The catch crops were included in a conventionally managed 2-year crop rotation with winter wheat (Triticum aestivum L.) in the first year and maize (Zea mays L.) in the second year. Fertilization of the main crops followed the practical recommended rates for mineral fertilizers (wheat in kg ha−1: 140 N, 11 P, 133 K, 81 S, 22 Mg; maize in kg ha−1: 173 N, 39 P, 133 K, 56 S, 9 Mg). The wheat straw remained on the field and was incorporated into the soil by a power harrow. Four treatments were investigated: (i) fallow with no catch crop treatment; (ii) mustard (Sinapis alba L.) as a single crop; (iii) mix 4, a mix of white mustard, lacy phacelia (Phacelia tanacetifolia Benth.), bristle oat (Avena strigosa Schreb.) and Egyptian clover (Trifolium alexandrinum L.); and (iv) a commercial 12-species catch crop mix (TerraLife© Maize-Pro TR Greening, DSV, Lippstadt, Germany). The latter, referred to as mix 12, was 23% legumes (by dry mass), namely, field pea (Pisum sativum L.), crimson clover (Trifolium incarnatum L.), alsike clover (Trifolium hybridum L.), Persian clover (Trifolium resupinatum L.) and Hungarian vetch (Vicia pannonica Crantz.), and nonlegume species, namely, sorghum (Sorghum sudanense Steud.), common flax (Linum usitatissimum L.), lacy phacelia, deeptill radish (Raphanus sativus L.), ramtil (Guizotia abyssinica Cass.), sunflower (Helianthus annuus L.) and camelina (Camelina sativa L.). The function of mustard as a Brassicaceae in mix 12 was taken over Raphanus sativus and Camelina sativa. Several publications have reported similar levels of glucosinolate production by mustard and radish that can be used for biological pest and disease control (Kirkegaard and Sarwar 1998; Reddy 2013; Park et al. 2017).

The fallow period was maintained by mechanical weeding. Catch crops were sown on 22 August 2016, and the experiment was performed in the stages of stem elongation and shoot development from 18.10.2016 to 14.11.2016. Seeding rates were adapted from practical recommended rates and aimed at maximum biomass development and optimal growth performance (Table S2, supplementary material).
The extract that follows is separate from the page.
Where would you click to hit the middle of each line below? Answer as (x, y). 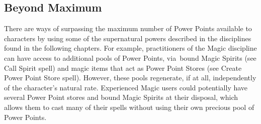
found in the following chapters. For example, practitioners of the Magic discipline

Plant density was counted for 2 m along the sowing row, two times per plot.

Experimental setup and 13C pulse labelling

The C transfer within the plant-soil-microbial system was studied by an in situ 13CO2 pulse labelling experiment. Single pulse labelling has been proposed as appropriate method to estimate short-term processes of recently assimilated C in various above- and belowground C pools (Kuzyakov and Gavrichkova 2010). The short pulse allowed the differentiation between decomposers of rhizodeposits and that of native soil OM. Prior to the labelling treatment, the photosynthetic CO2 uptake rate of the plants was measured. For this, a 0.75 × 1.20 × 1.12-m-sized steel-frame chamber (width × length × height) covered by transparent polypropylene foil and plexiglass was placed on the catch crop plot and placed 10 cm deep into the soil. The CO2 concentration inside the chamber was monitored with an infrared gas analyser (LI-8100, LI-COR Inc., Lincoln, NE) that was directly connected to the chamber in a closed loop. The chamber was equipped with fans to maintain air circulation and prevent air layering. The temperature and moisture inside the chamber were monitored with an ambient monitoring data logger (DL-181THP, Voltcraft, Hirschau, Germany). Soil respiration (without plants) in each plot was measured using a 20-cm survey chamber (LI-COR Inc., Lincoln, NE) with attached soil collars, which were placed 6 cm deep into the soil. The photosynthetic CO2-C uptake by the plants on the day of labelling (before label application) was measured from the flux inside the chamber and referred to as the net ecosystem exchange (NEE).

The NEE is defined as the CO2-C flux from the ecosystem to the atmosphere. Negative NEE values represent the net CO2-C uptake at the experimental plots, and positive values represent the opposite.

The 13CO2 pulse inside the chamber was applied 20 min after starting the gas measurements. Twenty millilitres of 4 M sulphuric acid (H2SO4) was injected with a syringe into a solution of distilled water containing 2 g sodium carbonate (Na213CO3) enriched with 13C to 99 atom%. The pulse increased the concentration inside the chamber by 350 ppm to the total maximum between 500 and 670 ppm, depending on the NEE between the treatments. The chamber was removed 30 min after labelling and allowed to aerate before subsequent installation.

Sampling and δ13C measurements

Unlabelled reference samples and labelled samples were taken on days 0 (day of labelling), 1, 6, 11, 16 and 21 following the label application. The measurements of soil respiration with the LI-COR were taken on the same days, and additional samples were taken from the air stream inside the survey chamber for 13CO2 measurements. Additionally, the soil air was sampled from different soil depths (10, 30 and 60 cm). For this, soil air suction cups (ecoTech GmbH, Bonn, Germany), 2.5 cm in diameter, were installed 2 weeks in advance. All gas samples were taken by gas-tight syringe and injected into 12 ml Labco Excetainers©, which were pre-evacuated and flushed with He three times. All gas samples were analysed for the concentration and δ13C of CO2 with a gas chromatograph coupled to an isotope mass spectrometer (GC-Box connected to a Delta plus XP system, Thermo Fisher Scientific, Bremen, Germany).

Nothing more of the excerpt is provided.